どよん、と自身の情けなさに若干気分を暗くしていると、少し経って、千晴が言い辛そうに口を開いた。
「あの……、先生は雷君のことどう思ってますか?好きですか?」
「へ?」
「正直に答えてください」
唐突な質問に目が瞬く。
質問内容に似合わず、千晴の表情はどこか気迫を感じさせるような真剣なものだった。
「そ、そうだね。いつも世話になってるし…、好き、かな?」
「……も、ですか…?」
「え?」
「俺よりもですか……?」
開いた口がふさがらないとはこのことか。
顔のあらゆる部位をかっぴらいた晴君は、上目でそんなことを聞く千晴から目が離せなかった。

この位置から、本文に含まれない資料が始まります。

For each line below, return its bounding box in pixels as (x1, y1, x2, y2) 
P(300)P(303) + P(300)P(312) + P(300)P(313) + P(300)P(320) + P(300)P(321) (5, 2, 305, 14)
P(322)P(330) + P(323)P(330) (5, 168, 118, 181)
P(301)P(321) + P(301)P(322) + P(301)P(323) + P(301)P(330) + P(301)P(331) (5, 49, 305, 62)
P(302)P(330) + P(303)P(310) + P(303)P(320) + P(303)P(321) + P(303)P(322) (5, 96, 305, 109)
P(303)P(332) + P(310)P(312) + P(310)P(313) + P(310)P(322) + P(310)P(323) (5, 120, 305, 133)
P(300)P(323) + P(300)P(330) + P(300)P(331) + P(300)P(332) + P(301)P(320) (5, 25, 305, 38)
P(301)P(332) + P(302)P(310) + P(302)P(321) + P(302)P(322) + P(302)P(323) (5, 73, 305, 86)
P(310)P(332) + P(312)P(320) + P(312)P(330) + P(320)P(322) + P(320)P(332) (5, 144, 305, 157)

どうしてそう君は可愛いことしか言わないしやらないのか。この謎、一生かけて解き明かしたい……。
「…先生?」と不安そうに窺われて、晴君は自身の意識を無理矢理現実へ引っ張り戻す。
そして、もう随分前から決まり切っている答えを口にした。
「千晴が一番大好きに決まってるよ」
「……、よ、よろしい…」
「上司かな?」
照れを隠すようにむっと口を噤む千晴。真っ赤になって逸らされる顔が可愛い。
はあー……可愛い。
……、はあっ、はあっ、駄目だ可愛い!一瞬抑え込めるかと思ったけど無理だった愛おし過ぎて!何今の一連の可愛い言動!
だ、大丈夫かこんなに分かりやすく可愛くて!誰かに攫われたりしないこんなの!?こんな小さくて可愛くてしかたないの!皆欲しがるんじゃない!?

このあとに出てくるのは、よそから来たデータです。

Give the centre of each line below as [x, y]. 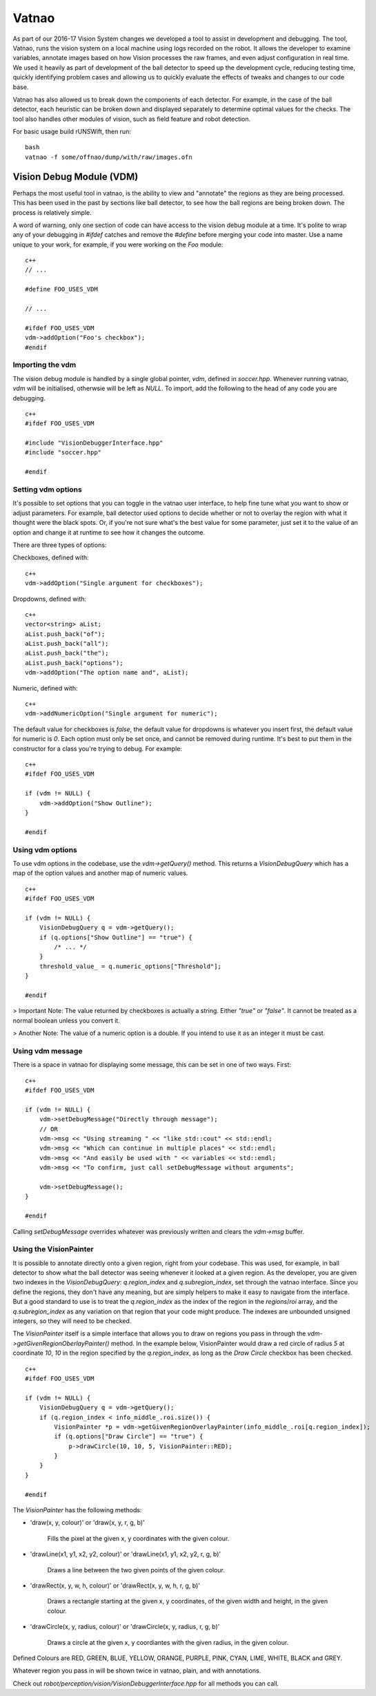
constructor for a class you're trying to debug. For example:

急に周囲を警戒し出した晴君を、すっかり熱の引いた千晴が怪訝な顔で見ていた。
それからしばらくして、何とか興奮を収めた晴君。
……それにしても、いいなあ雨君と雷君。こんなに可愛い千晴に教えられるものがあって。こんなに可愛い千晴にキラキラした尊敬の目を向けられたりして。
思考はそんなところに落ち着いていた。
雨君は神力の扱い方、雷君は舞、それなのに千晴の師事者である筈の晴君は何一つ彼に対して試験に役立つものを教示出来ていないのだ。二人を羨ましく思うのも当然だった。
何だかすごく悔しい。僕も千晴に頼られたいのに。
「僕も千晴に何か教えたいな~」
「何が出来るんですか?」
「何が出来るんだろう、僕って……」
悪気など一つも含んでいないであろう純粋な千晴の言葉が、胸にグサッと来た。
役立たず、ここに極まれり……。
少し肩を落としながらトボトボ歩みを進めていると、半歩程小走りで晴君と距離を詰めた千晴が告げる。
「……さっきの、…その、舞……き、綺麗でしたよ」
「そうだね。どのくらい練習すればあんな風に踊れるんだろうね」
「……」
「ち、千晴さん?何だか急に紙が顔にぶつかりだしたんですけど…」
「はあ。風向きですかね」
「い、いや、故意ぃ…」
「……舞とか、先生も教えられるんじゃないですか?」
「え?僕は無理だよ。踊ったことないし」
「? さっきのは?」
「? 雷君とのやつなら、僕はただ剣を受けただけ……、って、それだ!!」
突然の大声に、千晴はびくっと身体を揺らした。それを申し訳ないと思いつつ、しかし、溢れる歓喜が止められない。